Депортировали даже старенькую фрау Марту, которая фактически вырастила его, и он почитал ее своей второй матерью. Не миновать бы и Клаусу высылки, но помог отец рыжего Арво. За документы Клаус отдал фамильный перстень, серебряный портсигар дяди и канистру спирта, которую он в свое время приватизировал в «Лаборатории 13» как человек, отвечающий за техническое обеспечение оборудования. Зато теперь в его паспорте значилось, что Клаус Райнц – литовец по национальности и родился в деревне, название которой состояло в основном из согласных букв. Деревня была полностью сожжена во время оккупации, и возможность найти кого-то, кто мог бы опровергнуть происхождение Клауса, представлялась маловероятной.
Советские власти не уделяли никакого внимания наследию немецкой культуры. С отчаянием смотрели Клаус и бывшие работники музеев и галерей, как вагонами вывозят остатки коллекций. Описи если и составлялись, то, на взгляд специалистов, выглядели просто абсурдно. Например, в вагон грузили «картины голландских и французских мастеров XVII–XIX веков». Старый город не восстанавливался, а руины замка (следствие бомбардировок союзников) были снесены в конце 1960-х годов, несмотря на протесты архитекторов, историков, краеведов и просто жителей города. Клаус, как мог, пытался сохранить остатки былого величия города, но при этом он никогда и не помышлял о том, чтобы вернуться в Германию.
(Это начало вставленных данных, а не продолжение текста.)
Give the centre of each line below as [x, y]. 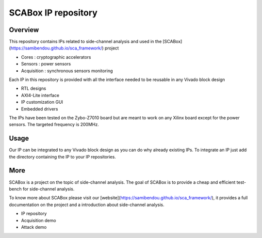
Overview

Он осознал свое предназначение и нашел Тайну. Ну, почти нашел. И теперь Клаус пребывал на том же перепутье, где в свое время оказался его учитель Карл. Только у дяди не было полной уверенности в том, что он может отыскать. И у него не было ключа. У Клауса есть ключ – его медальон. И крепнущая уверенность, почти знание, что именно он найдет за запертой дверью. Клаус не терял времени даром. Он учился на историческом факультете, окончил университет с блеском, защитил кандидатскую и на сегодняшний день был уже без пяти минут доктором наук. Он занимался любимым делом, писал и исследовал то, что ему нравилось, – историю этого прекрасного края, который стал его родиной, его землей. Тема работ Клауса Райнца была выдержана в актуальных и идеологически верных терминах, он читал лекции, и студенты толпами приходили послушать его. Но параллельно… параллельно он вел и другие исследования. И все складывалось одно к одному. Его детские поиски, карты города, которые они чертили, будучи мальчишками. Карты, где медиумы из «Лаборатории 13» отмечали места силы. Древние легенды. Рукописи и исследования. Он уже почти знает. Осталось решиться и пройти по открывающемуся пути. И сделать выбор.